Daarnaast wijkt het aantal leden af van de oude situatie:
- artikel 6: de 'oude'commissie bestond uit 9 leden. De nieuwe zal bestaan uit vijf leden. Daarnaast is
het mogelijk om per vergadering tevens aan twee adviseurs een vacatievergoeding toe te kennen.
De vermindering van het aantal leden komt de bestuurbaarheid ten goede en wordt mogelijk gemaakt,
doordat de oude commissie reeds een proces op gang heeft gebracht dat moet leiden tot de
aanstelling van bovenschools management. In deze situatie, die reeds binnen diverse schoolbesturen
voor bijzonder onderwijs gemeengoed is, wordt de dagelijkse leiding over de scholen in handen
gegeven van een of meerdere professionals. Het schoolbestuur wordt daarbij een bestuur op
hoofdlijnen. Deze lijn naar bovenschools management wordt nadrukkelijk ondersteund.

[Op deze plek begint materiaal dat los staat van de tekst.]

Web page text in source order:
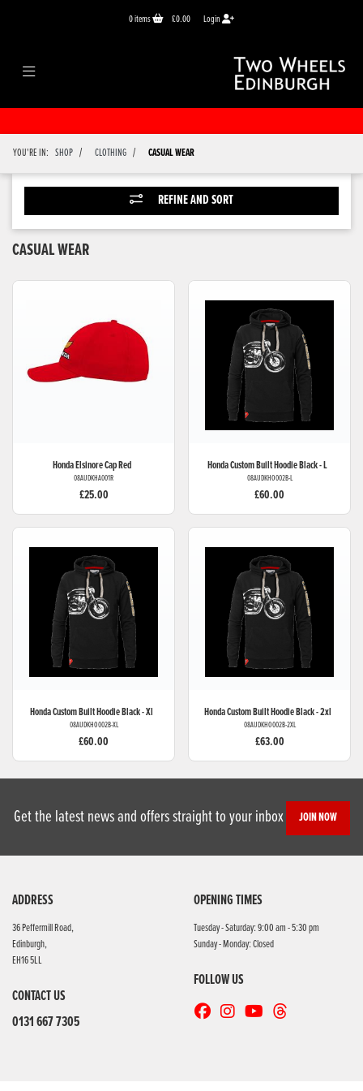
0items £0.00 Login
YOU'RE IN: SHOP / CLOTHING / CASUAL WEAR
REFINE AND SORT
CASUAL WEAR
HondaElsinore Cap Red
08AUDKHA001R
£25.00
Honda Custom Built Hoodie Black - L
08AUDKHO002B-L
£60.00
Honda Custom Built Hoodie Black - Xl
08AUDKHO002B-XL
£60.00
Honda Custom Built Hoodie Black - 2xl
08AUDKHO002B-2XL
£63.00
Get the latest news and offers straight to your inbox JOIN NOW
ADDRESS
36 Peffermill Road,
Edinburgh,
EH16 5LL
CONTACT US
0131 667 7305
OPENING TIMES
Tuesday - Saturday: 9:00 am - 5:30 pm
Sunday - Monday: Closed
FOLLOW US

Bemensing van de bestuurscommissie
Op 3 oktober is een oproep geplaatst in de gemeentelijke verzameladvertentie die wekelijks wordt
gepubliceerd in Het Stadsblad.
Op de advertentie is gereageerd door 5 personen.In alle gevallen betrof het mannen. Bij de selectie
van de kandidaten is getoetst aan het functieprofiel.
De volgende kandidaten worden ter benoeming voorgedragen door Burgemeester en Wethouders:
de heer H. van Raak; wonend te 4823 JW Breda, Heksenrij 12. De heer van Raak is vele
jaren wethouder in Breda geweest. Zijn persoon behoeft geen toelichting,
de heer A.A. Horward; wonend te 4847 HH Teteringen, Branderij 18. De heer Horward is
voormalige directeur middelen van de dienst SAW. Hij is reeds eerder benoemd geweest in de
Bestuurscommissie in de periode voor het interim bestuur.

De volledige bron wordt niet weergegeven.